Vr: Zorgden de docenten die u aannam ook voor vernieuwing in de lessen en in het werk van de studenten? CM: ja, maar een voorbeeld geven is heel erg moeilijk want als ik het ene voorbeeld noem sluit ik de andere uit, terwijl we juist heel veel mensen hadden van diverse pluimage. Ze hadden allemaal hun eigen opvatting en hun eigen attitude. Maar misschien kan ik het illustreren met een voorbeeld van twee docenten. Je had in de textiel afdeling Harry Boom. Harry Boom was een zeer extreme figuur, heel extravert, riep altijd bij beoordelingen, kunst is streng. Hij was ook streng, hij nam nooit een blad voor zijn mond. Hij was heel kritisch. Daar tegenover zou ik kunnen zetten een docent uit de handvaardigheid afdeling Felix Heerkens. Buitengewoon goede docent. Heel stil, die keek en keek en gebruikte dan drie zinnen om heel erg to the point opmerkingen te maken over het gangbare proces waarmee een student bezig was. Het waren allebei zeer goede docenten en totaal verschillend van aard, karakter en temperament, maar juist die mix en die openheid waren belangrijk. Er waren altijd discussies, er was flauwekul, er was strengheid en er was grote concentratie. De ideale voedingsbodem voor de vorming van studenten die kiezen voor het beeldende vak. Vr:

Hadden ontwikkelingen als de nieuwe schilderkunst invloed op de academie, het beleid of de docenten? CM: Niet als systeem, dat ging via de docenten. De docenten die bepaalden wat er gebeurde. De docenten haalden door hun opvatting en hun begeleiding het nieuwe binnen. Maar het was niet zo dat we zeiden nou moet je dit doen, of nou moet je dat doen, dat is de trend. Door de docenten kwamen de studenten er natuurlijk wel mee in aanraking. De praktijkdocenten moesten allemaal een eigen praktijk hebben, ze moesten echt het vak beoefenen. Dus ze waren actief als beeldend kunstenaar of actief ontwerper. Dat was ook een hele belangrijke conditie, een uitsluitende conditie.
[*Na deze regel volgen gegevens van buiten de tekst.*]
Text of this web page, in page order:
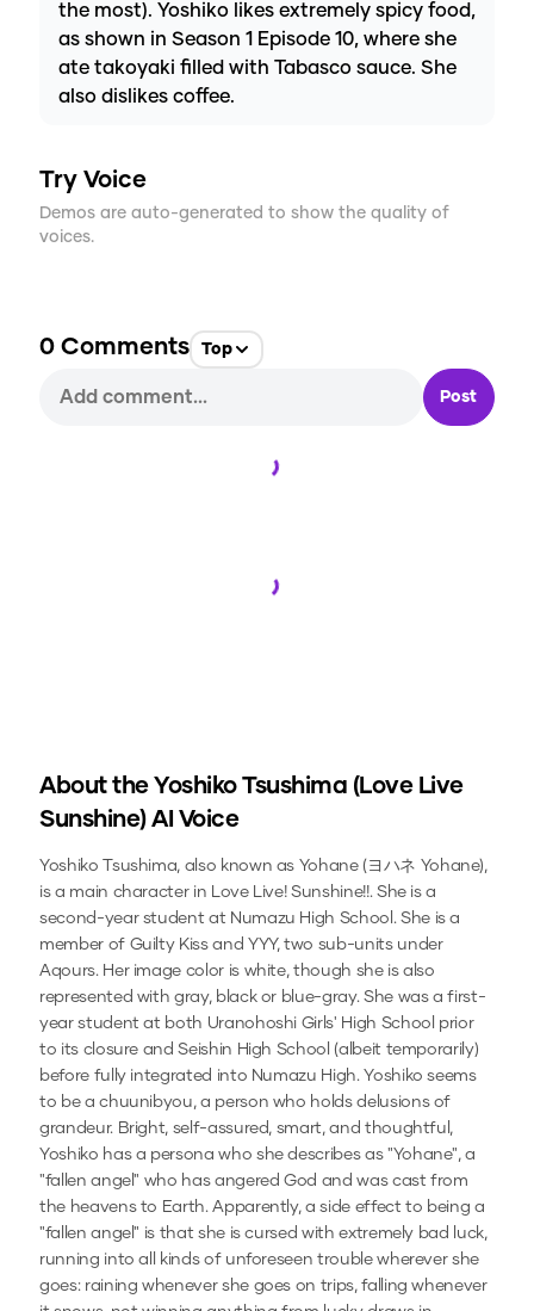
the most). Yoshiko likes extremely spicy food,
as shown in Season 1 Episode 10, where she
ate takoyaki filled with Tabasco sauce. She
also dislikes coffee.
Try Voice
Demos are auto-generated to show the quality of
voices.
0 Comments Top
Post
Loading...
Loading...
About the Yoshiko Tsushima (Love Live
Sunshine)AI Voice
Yoshiko Tsushima, also known as Yohane (ヨハネ Yohane),
is a main character in Love Live! Sunshine!!. She is a
second-year student at Numazu High School. She is a
member of Guilty Kiss and YYY, two sub-units under
Aqours. Her image color is white, though she is also
represented with gray, black or blue-gray. She was a first-
year student at both Uranohoshi Girls' High School prior
to its closure and Seishin High School (albeit temporarily)
before fully integrated into Numazu High. Yoshiko seems
to be a chuunibyou, a person who holds delusions of
grandeur. Bright, self-assured, smart, and thoughtful,
Yoshiko has a persona who she describes as "Yohane", a
"fallen angel" who has angered God and was cast from
the heavens to Earth. Apparently, a side effect to being a
"fallen angel" is that she is cursed with extremely bad luck,
running into all kinds of unforeseen trouble wherever she
goes: raining whenever she goes on trips, falling whenever
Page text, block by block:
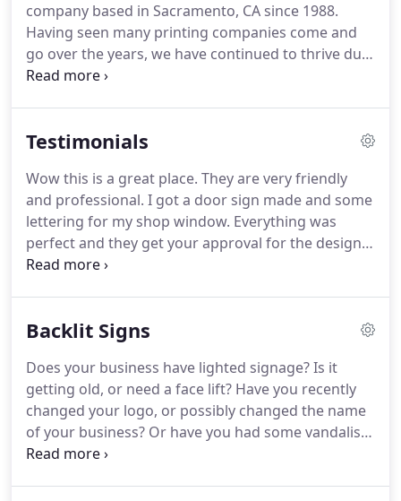
company based in Sacramento, CA since 1988.
Having seen many printing companies come and
go over the years, we have continued to thrive due
to unmatched customer service and top-quality
Testimonials
Wow this is a great place. They are very friendly
and professional. I got a door sign made and some
lettering for my shop window. Everything was
perfect and they get your approval for the designs
and charge very affordably. I can't say enough
Backlit Signs
Does your business have lighted signage? Is it
getting old, or need a face lift? Have you recently
changed your logo, or possibly changed the name
of your business? Or have you had some vandalism
lately where they used your lighted sign as target
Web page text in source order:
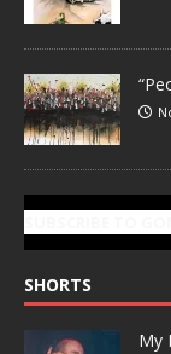
SHORTS
My
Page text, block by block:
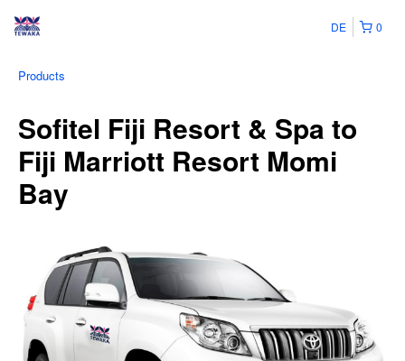
0
DE
Products
Sofitel Fiji Resort & Spa to
Fiji Marriott Resort Momi
Bay
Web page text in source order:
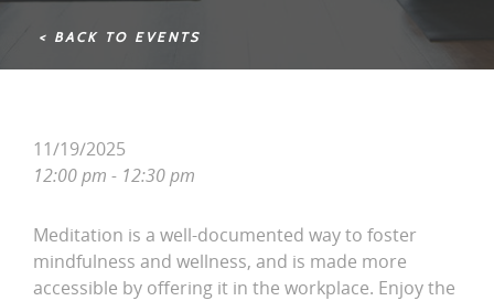
< BACK TO EVENTS
11/19/2025
12:00 pm - 12:30 pm
Meditation is a well-documented way to foster
mindfulness and wellness, and is made more
accessible by offering it in the workplace. Enjoy the
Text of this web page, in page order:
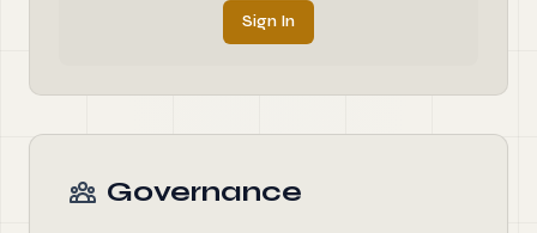
Sign In
Governance

Vr: De jaren tachtig zijn de tijd van het postmodernisme. Het strenge late modernisme werd verlaten. Er was een nieuwe interesse in schilderkunst, en er werd rijkelijk geciteerd uit het verleden en vrijelijk geplukt uit de massacultuur. Hoe gingen studenten en docenten met die veranderingen om?(Dat was eigenlijk de vraag) CM: Wij waren niet een school in de zin van een stroming. We waren een school waarin individuele studenten zich moesten ontwikkelen om dat vak te leren kennen en dat gaan toe eigenen, zonder dat we zeiden

78

dat vak kun je maar op één manier eigen maken. Daarom hadden we ook zon grote diversiteit aan docenten. Studenten ontwikkelden zich op basis van hun eigen opvatting en de docenten waarmee ze te maken kregen. Sterker nog, wij stimuleerden het ontwikkelen van een eigen opvatting. Als de opvatting van een student minimalistisch was, dan deed hij het minimalistische. En als hij meer was voor de expressionistische schilderkunst, dan deed hij dat. Dat werd dus op die manier bereikt. Het moest wel goed zijn, het mocht niet zomaar imitatie zijn van het bestaande, het moest authentiek zijn. Studenten moesten hun eigen authentieke opvattingen ontwikkelen over datgene waar ze mee bezig waren.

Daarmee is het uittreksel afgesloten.